*** Records supplied Section Begins ***

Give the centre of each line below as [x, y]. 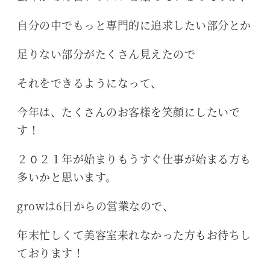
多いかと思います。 [67, 177]
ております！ [51, 253]
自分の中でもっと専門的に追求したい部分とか [134, 25]
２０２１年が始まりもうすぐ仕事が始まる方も [134, 159]
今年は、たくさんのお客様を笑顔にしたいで [128, 112]
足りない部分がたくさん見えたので [106, 54]
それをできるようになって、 [89, 83]
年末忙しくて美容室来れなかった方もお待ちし [134, 235]
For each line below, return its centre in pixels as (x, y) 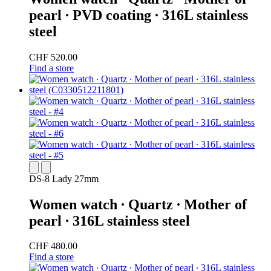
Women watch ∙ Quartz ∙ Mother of (138, 204)
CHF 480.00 (53, 246)
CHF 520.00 (53, 57)
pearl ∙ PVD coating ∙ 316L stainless (139, 15)
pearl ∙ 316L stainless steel (109, 220)
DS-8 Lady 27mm (64, 178)

*** Records supplied Section Ends ***

Exercise description:
Without including any picture, write out the material above verbatim.

Result of the task:
Give the centre of each line below as [x, y]. 
多いかと思います。 [67, 177]
ております！ [51, 253]
自分の中でもっと専門的に追求したい部分とか [134, 25]
２０２１年が始まりもうすぐ仕事が始まる方も [134, 159]
今年は、たくさんのお客様を笑顔にしたいで [128, 112]
足りない部分がたくさん見えたので [106, 54]
それをできるようになって、 [89, 83]
年末忙しくて美容室来れなかった方もお待ちし [134, 235]
For each line below, return its centre in pixels as (x, y) 
Women watch ∙ Quartz ∙ Mother of (138, 204)
CHF 480.00 (53, 246)
CHF 520.00 (53, 57)
pearl ∙ PVD coating ∙ 316L stainless (139, 15)
pearl ∙ 316L stainless steel (109, 220)
DS-8 Lady 27mm (64, 178)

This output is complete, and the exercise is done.